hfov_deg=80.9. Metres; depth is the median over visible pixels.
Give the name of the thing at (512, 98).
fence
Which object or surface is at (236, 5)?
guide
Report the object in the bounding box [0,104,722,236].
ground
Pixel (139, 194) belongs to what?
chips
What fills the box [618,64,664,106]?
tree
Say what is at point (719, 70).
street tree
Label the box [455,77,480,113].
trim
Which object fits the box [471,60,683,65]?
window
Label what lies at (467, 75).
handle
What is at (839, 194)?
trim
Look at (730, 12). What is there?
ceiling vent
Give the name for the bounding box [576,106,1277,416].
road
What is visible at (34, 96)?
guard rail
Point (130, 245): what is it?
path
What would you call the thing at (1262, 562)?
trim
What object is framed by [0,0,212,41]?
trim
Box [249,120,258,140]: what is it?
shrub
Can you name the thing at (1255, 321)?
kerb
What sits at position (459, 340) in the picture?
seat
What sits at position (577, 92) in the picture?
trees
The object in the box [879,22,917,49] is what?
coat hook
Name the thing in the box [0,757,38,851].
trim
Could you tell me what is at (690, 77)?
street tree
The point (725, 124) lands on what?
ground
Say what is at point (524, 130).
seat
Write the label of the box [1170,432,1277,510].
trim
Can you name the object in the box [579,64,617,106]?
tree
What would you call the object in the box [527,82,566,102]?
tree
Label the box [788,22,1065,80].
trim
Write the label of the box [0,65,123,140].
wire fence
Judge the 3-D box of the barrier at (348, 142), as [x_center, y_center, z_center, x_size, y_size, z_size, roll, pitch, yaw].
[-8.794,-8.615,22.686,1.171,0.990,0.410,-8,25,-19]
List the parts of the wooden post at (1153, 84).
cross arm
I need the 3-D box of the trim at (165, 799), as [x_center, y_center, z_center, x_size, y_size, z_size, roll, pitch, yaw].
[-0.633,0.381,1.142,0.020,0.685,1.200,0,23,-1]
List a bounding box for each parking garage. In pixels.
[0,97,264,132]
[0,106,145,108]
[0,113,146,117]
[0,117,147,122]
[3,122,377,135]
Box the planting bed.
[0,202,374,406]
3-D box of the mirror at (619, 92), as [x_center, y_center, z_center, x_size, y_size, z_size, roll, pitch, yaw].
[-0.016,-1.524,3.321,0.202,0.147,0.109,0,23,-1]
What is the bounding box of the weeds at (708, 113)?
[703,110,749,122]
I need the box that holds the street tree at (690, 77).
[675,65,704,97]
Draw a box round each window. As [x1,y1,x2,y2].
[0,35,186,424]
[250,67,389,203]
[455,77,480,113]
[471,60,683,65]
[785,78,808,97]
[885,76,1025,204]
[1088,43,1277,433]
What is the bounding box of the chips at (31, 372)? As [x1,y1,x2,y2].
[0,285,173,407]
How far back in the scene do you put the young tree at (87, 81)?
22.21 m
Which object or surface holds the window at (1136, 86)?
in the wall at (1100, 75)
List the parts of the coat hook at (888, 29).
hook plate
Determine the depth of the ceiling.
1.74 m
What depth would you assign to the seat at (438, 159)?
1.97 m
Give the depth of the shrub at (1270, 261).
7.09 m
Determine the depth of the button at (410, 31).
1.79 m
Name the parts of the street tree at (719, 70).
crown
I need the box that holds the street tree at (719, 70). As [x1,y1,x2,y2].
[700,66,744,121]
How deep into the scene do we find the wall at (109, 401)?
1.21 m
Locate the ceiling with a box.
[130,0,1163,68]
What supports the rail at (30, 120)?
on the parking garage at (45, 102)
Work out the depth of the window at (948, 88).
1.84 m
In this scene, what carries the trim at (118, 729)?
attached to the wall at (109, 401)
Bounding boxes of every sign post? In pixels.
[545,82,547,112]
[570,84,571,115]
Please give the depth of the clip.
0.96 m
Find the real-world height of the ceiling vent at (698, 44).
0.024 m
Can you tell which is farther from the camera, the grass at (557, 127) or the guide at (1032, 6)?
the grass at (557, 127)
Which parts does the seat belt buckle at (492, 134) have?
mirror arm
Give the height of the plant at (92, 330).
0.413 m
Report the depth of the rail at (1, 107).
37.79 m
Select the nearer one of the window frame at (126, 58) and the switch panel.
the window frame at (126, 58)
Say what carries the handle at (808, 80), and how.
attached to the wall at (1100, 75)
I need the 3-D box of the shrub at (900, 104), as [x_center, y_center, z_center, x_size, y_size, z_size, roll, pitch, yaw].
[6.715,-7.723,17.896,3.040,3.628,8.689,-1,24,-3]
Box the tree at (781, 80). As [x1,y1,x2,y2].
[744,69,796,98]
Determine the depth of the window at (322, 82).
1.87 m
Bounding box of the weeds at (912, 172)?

·····

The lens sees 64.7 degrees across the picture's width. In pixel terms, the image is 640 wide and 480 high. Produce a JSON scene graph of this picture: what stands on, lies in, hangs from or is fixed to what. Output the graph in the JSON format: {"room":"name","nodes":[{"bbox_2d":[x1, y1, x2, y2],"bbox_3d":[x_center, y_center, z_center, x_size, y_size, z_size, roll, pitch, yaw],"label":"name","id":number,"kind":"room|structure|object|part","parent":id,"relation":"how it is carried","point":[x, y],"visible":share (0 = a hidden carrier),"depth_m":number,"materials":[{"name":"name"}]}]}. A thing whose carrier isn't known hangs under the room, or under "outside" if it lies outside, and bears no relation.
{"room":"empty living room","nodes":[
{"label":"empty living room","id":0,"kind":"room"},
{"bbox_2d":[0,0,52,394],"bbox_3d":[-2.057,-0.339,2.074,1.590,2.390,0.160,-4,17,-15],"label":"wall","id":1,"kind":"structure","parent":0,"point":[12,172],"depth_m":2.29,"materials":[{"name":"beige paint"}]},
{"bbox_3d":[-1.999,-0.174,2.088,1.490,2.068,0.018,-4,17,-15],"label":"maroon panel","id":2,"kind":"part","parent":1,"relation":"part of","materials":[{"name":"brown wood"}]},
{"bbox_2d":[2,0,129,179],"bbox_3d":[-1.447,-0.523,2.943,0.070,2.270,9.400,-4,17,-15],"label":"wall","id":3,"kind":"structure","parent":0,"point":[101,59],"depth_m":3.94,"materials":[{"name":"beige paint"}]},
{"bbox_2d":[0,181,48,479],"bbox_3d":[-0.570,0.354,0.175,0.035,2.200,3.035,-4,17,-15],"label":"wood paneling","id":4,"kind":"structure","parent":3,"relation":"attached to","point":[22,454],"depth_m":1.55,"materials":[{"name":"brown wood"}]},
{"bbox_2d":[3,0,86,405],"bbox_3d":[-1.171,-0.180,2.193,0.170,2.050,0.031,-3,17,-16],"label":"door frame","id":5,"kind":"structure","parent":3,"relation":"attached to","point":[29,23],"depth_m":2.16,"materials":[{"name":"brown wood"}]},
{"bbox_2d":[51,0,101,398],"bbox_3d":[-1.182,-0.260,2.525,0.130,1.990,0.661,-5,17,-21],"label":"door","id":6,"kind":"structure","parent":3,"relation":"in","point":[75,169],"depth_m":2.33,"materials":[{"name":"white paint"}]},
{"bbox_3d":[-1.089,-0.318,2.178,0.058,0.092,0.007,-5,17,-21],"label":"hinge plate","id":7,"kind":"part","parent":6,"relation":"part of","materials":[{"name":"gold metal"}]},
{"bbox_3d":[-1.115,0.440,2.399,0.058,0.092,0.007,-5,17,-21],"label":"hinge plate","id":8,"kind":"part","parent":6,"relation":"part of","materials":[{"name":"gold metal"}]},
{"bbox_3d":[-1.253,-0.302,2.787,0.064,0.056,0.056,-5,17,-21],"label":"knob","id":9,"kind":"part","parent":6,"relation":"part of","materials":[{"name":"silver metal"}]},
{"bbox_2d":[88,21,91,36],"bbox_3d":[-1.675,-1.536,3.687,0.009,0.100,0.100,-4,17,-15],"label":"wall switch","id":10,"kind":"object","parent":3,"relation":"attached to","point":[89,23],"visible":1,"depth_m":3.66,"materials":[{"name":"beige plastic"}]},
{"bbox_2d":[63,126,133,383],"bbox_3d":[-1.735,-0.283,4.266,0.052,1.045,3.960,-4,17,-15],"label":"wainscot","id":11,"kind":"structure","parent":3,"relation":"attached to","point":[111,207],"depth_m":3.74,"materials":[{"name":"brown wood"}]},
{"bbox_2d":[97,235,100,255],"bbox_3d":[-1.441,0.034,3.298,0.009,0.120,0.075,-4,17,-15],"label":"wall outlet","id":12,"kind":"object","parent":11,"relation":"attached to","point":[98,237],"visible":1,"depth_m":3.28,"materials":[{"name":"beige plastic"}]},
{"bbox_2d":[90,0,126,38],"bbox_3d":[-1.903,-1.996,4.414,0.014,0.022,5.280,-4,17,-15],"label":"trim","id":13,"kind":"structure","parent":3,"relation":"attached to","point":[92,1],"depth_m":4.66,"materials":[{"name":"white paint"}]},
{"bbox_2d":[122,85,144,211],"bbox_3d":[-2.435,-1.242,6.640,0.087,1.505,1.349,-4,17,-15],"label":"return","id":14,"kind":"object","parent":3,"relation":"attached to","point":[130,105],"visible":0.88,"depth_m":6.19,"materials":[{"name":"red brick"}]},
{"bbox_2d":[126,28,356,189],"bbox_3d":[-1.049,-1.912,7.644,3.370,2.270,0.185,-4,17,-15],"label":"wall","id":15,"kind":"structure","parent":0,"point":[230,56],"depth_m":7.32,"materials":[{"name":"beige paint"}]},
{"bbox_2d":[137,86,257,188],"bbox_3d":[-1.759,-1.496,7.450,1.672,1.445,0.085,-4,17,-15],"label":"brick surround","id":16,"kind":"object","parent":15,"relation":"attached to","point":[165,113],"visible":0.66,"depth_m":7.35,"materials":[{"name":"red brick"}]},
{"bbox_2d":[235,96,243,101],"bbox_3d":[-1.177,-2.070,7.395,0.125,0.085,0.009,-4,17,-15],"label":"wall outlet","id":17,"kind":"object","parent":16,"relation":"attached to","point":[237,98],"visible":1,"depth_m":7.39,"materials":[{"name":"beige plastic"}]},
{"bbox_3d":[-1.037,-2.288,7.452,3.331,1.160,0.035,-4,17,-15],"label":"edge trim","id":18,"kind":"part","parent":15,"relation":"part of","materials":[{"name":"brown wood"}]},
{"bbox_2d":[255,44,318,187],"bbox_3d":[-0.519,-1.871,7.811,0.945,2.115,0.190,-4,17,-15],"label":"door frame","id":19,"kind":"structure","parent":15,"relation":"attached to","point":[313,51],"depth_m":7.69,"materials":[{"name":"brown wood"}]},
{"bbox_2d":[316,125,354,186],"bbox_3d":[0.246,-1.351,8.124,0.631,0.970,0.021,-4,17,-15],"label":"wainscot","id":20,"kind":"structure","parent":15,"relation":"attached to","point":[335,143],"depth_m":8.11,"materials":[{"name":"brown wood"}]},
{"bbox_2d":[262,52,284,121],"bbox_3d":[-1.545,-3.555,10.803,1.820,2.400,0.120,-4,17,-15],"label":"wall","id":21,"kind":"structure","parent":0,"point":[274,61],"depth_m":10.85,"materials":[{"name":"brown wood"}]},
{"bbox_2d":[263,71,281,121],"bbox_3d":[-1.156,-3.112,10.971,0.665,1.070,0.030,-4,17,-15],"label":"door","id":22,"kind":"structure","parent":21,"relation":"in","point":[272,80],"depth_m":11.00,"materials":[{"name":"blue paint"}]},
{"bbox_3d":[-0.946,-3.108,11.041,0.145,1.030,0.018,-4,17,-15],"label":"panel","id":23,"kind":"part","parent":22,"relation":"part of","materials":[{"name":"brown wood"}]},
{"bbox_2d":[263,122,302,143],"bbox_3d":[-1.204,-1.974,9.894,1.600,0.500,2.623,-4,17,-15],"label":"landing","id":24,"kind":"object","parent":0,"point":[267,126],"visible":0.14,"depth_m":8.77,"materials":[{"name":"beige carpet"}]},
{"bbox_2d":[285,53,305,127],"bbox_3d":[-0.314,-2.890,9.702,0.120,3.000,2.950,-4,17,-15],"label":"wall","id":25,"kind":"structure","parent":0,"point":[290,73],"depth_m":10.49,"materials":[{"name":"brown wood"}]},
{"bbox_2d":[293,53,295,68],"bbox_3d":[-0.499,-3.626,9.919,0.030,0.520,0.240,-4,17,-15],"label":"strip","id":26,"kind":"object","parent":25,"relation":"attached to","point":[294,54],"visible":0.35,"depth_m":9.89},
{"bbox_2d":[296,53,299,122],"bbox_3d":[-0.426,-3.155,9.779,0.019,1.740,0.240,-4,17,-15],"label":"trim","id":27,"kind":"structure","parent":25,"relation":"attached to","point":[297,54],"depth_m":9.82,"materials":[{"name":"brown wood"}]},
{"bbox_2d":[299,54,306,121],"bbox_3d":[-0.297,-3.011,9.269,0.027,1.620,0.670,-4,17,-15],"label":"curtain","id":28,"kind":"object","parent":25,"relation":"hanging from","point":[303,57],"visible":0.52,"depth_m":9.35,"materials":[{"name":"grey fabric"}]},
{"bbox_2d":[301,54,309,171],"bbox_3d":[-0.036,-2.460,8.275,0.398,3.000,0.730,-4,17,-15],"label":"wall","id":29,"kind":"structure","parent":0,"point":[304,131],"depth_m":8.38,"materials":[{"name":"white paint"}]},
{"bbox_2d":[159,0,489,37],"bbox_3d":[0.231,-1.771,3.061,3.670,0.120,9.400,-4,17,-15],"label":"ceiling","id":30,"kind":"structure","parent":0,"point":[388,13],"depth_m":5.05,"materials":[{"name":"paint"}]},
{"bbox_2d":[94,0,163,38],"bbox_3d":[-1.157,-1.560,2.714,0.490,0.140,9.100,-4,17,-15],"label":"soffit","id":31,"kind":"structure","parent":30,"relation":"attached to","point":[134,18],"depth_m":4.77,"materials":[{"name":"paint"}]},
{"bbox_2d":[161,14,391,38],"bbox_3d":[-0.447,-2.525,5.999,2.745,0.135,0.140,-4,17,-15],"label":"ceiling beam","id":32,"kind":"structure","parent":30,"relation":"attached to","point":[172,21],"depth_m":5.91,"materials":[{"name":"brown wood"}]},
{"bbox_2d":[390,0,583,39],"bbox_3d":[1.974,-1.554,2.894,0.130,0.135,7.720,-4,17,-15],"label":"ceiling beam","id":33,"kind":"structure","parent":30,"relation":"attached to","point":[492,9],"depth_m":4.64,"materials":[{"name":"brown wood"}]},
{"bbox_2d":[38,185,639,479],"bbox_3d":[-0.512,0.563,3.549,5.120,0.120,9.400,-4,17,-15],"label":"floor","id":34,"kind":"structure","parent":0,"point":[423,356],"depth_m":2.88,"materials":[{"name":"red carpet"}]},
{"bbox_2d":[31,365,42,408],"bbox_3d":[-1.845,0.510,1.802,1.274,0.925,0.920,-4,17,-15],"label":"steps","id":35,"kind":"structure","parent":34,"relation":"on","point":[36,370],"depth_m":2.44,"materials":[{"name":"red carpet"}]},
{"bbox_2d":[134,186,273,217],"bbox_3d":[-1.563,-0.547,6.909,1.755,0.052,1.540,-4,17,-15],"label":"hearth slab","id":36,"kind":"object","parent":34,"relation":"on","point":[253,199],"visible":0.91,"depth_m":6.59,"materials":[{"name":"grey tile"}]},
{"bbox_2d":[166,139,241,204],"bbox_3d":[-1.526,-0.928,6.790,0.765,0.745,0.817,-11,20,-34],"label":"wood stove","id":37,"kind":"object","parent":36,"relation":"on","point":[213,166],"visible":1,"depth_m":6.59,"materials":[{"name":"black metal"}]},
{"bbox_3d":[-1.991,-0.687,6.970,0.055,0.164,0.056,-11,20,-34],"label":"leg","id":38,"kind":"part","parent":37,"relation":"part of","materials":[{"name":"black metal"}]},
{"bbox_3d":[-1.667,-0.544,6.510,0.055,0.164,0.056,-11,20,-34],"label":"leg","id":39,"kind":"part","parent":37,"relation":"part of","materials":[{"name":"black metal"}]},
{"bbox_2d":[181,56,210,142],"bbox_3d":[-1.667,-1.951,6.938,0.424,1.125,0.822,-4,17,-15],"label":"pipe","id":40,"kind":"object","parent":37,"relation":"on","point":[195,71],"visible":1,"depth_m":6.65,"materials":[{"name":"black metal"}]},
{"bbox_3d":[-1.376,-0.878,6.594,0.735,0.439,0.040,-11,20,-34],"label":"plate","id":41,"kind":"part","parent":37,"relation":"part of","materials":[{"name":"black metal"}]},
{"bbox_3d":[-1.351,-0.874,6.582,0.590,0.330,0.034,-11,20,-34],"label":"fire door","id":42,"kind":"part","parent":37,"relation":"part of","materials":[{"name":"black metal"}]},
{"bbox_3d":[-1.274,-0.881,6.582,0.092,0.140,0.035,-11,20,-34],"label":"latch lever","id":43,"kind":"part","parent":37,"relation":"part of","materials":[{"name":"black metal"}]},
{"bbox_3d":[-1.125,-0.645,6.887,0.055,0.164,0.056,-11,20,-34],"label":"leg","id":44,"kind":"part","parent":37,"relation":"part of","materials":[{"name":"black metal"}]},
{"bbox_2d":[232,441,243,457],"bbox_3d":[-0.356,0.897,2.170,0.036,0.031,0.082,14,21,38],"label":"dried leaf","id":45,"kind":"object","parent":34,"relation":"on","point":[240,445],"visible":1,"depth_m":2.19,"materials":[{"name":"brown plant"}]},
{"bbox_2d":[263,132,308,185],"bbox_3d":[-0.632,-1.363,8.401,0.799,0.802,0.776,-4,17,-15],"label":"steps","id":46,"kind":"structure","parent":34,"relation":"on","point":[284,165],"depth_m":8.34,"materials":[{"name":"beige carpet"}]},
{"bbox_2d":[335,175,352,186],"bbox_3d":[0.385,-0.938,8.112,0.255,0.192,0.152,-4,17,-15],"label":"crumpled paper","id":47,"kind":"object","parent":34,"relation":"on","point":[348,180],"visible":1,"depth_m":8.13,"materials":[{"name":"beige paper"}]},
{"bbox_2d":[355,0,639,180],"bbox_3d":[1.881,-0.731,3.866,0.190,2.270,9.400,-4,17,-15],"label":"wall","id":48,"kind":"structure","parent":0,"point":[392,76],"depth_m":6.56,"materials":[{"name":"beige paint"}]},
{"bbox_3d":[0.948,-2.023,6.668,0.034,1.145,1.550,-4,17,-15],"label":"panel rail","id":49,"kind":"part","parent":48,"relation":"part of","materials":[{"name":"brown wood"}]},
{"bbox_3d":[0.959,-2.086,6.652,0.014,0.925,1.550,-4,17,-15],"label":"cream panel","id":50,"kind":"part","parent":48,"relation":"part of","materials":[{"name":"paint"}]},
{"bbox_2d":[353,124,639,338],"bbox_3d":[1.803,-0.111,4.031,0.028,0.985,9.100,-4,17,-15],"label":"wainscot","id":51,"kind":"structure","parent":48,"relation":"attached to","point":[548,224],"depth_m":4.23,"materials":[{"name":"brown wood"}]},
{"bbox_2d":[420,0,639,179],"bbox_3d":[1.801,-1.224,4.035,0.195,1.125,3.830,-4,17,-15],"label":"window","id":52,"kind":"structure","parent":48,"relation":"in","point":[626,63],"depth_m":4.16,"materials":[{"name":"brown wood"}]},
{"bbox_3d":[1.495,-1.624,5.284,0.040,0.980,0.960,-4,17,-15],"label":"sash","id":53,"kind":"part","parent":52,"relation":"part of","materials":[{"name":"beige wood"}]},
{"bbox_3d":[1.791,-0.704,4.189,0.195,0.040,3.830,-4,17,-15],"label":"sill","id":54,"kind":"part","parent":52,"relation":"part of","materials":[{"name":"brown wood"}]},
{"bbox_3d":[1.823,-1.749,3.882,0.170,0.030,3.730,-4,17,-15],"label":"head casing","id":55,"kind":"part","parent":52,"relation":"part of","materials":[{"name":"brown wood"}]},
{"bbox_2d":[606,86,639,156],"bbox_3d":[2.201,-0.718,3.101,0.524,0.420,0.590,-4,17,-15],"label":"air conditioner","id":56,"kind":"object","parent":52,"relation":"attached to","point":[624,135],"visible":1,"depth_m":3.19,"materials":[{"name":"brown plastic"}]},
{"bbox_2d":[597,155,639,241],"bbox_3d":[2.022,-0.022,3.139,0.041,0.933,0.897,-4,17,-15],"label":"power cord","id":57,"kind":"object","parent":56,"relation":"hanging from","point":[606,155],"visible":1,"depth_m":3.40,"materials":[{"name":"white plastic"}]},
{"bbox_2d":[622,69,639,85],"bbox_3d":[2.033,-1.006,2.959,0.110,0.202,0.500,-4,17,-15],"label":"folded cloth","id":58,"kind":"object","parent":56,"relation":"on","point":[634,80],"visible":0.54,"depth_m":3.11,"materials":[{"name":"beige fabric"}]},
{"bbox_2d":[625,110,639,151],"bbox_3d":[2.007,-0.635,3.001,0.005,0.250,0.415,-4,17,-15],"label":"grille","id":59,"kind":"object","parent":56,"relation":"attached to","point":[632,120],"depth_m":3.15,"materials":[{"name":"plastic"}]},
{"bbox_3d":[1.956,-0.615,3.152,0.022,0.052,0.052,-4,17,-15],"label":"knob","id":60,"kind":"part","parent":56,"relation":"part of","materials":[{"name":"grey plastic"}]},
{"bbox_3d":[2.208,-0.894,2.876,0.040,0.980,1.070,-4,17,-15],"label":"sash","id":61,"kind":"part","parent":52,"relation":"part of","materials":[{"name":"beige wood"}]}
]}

·····

# GOAL OF THE EXERCISE:
Print, without alteration, only the lines above between the one holding "I need the 3-D box of the shrub" and the one holding "Bounding box of the weeds at (912, 172)?", inclusive.

# RESULT BELOW:
I need the 3-D box of the shrub at (900, 104), as [x_center, y_center, z_center, x_size, y_size, z_size, roll, pitch, yaw].
[6.715,-7.723,17.896,3.040,3.628,8.689,-1,24,-3]
Box the tree at (781, 80). As [x1,y1,x2,y2].
[744,69,796,98]
Determine the depth of the window at (322, 82).
1.87 m
Bounding box of the weeds at (912, 172)?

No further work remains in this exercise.